Because she’s not as picky as I am; left to her own devices, she works in silence.  So I put on a show, and if it’s good I start grinding my way through it, episode after episode.  And if it’s really good, then Gini will start making comments – “Oh, that was a nice moment,” or “That was a spectacularly well-written scene.”
This has been happening with Justice League, which is fascinating to watch, as Gini has zero familiarity with this mythology.  I mean, she knows who Superman and Batman are, but has no clue where Wonder Woman came from or who this “Clayface” guy is.  And for a so-called “kid’s” show, Justice League has some really solid plotting – it’s simple, yes, but it’s that much harder to pull off a simple plot.  You can’t compensate with elaborate set design or complex characterization.
Yet somehow, Justice League boils these iconic heroes down to the raw elements of character, making purposeful tweaks to make them more interesting.  Superman’s got a very angry streak, sometimes tempted more to murder than we’d be comfortable with.  Batman’s secretive hubris causes conflict.  The Martian Manhunter’s “my planet is dead” angst is occasionally a plot driver.  It’s not enough to sap their heroism, but it definitely makes them interestingly flawed.

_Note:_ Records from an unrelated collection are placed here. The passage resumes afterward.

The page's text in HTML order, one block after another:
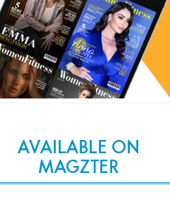
AVAILABLE ON
MAGZTER
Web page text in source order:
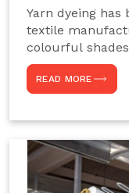
Yarn dyeing
textile
colourful
Such processes
dyeing
effective yarn
large-scale
Unimech
search of
READ MORE
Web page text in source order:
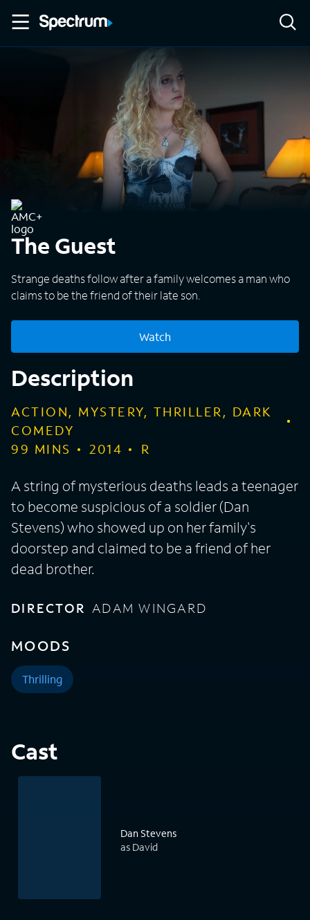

And so Gini is watching with me, and all of this is new to her.  For me, Mongul is old hand, the Warworld is just another tweak.  But to her, she’s never seen anything like this, so Mongul becomes an interesting villain in his own right.  She has zero idea whether Doctor Fate is a villain or a good guy.  She doesn’t remember Aquaman as anything but the prickly monarch of the underwater world.  And she’s kind of excited to be getting this window into my world, hearing my commentary on what “classic” Green Lantern is usually like, but happy to finally see what Childhood Ferrett liked in a way that Grown-Up Gini can love.

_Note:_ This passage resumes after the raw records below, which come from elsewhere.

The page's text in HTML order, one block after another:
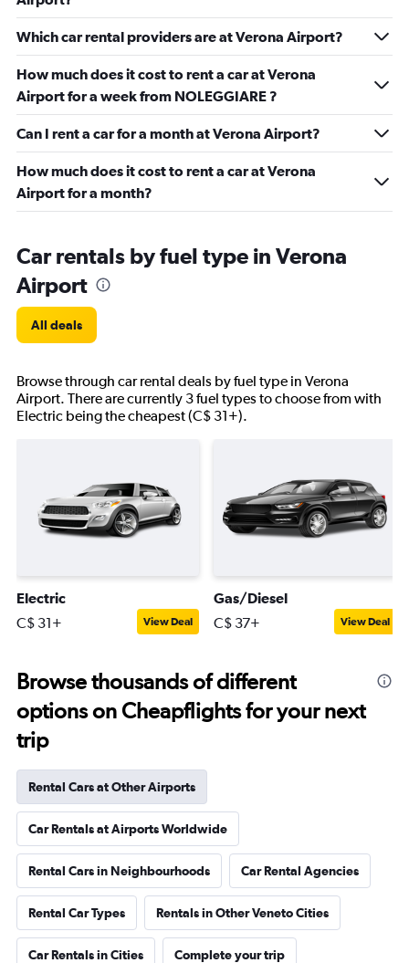
Which car rental providers are at Verona Airport?
How much does it cost to rent a car at Verona
Airport for a week from NOLEGGIARE ?
Can I rent a car for a month at Verona Airport?
How much does it cost to rent a car at Verona
Airport for a month?
Car rentals by fuel type in Verona
Airport
All deals
Browse through car rental deals by fuel type in Verona
Airport. There are currently 3 fuel types to choose from with
Electric being the cheapest (C$ 31+).
Electric
C$ 31+ View Deal
Gas/Diesel
C$ 37+ View Deal
Browse thousands of different
options on Cheapflights for your next
trip
Rental Cars at Other Airports
Car Rentals at Airports Worldwide
Rental Cars in Neighbourhoods Car Rental Agencies
Rental Car Types Rentals in Other Veneto Cities
Car Rentals in Cities Complete your trip

But last night came the inevitable point of no return; we sat down and watched two episodes together when we weren’t working, just watching the show on its own merits.  And I knew that Gini had claimed this show as her fiefdom, and I could no longer watch it without her lest I cheat on her in my heart of media-hearts.  This had migrated from a “Ferrett can do solo” to “A couple activity,” which means that I get to watch far less of it.  Gini leaves the house two or three times a day to meet with clients, defend people at courthouses, drop off paperwork.  That’s cutting into valuable Justice League time.
It’s a loss, and a gain.  My next few weeks will be a little draggier at work, because as I won’t have DC entertaining me while I’m refactoring this tangle of spaghetti code.  But Gini and I will be able to share our reflections on the show, and when we’re walking outside and holding hands we’ll be discussing how we didn’t see that Superman being banished to the future would involve such a kick-ass moment with Vandal Savage.
It’s a loss, but the gain is so worth it.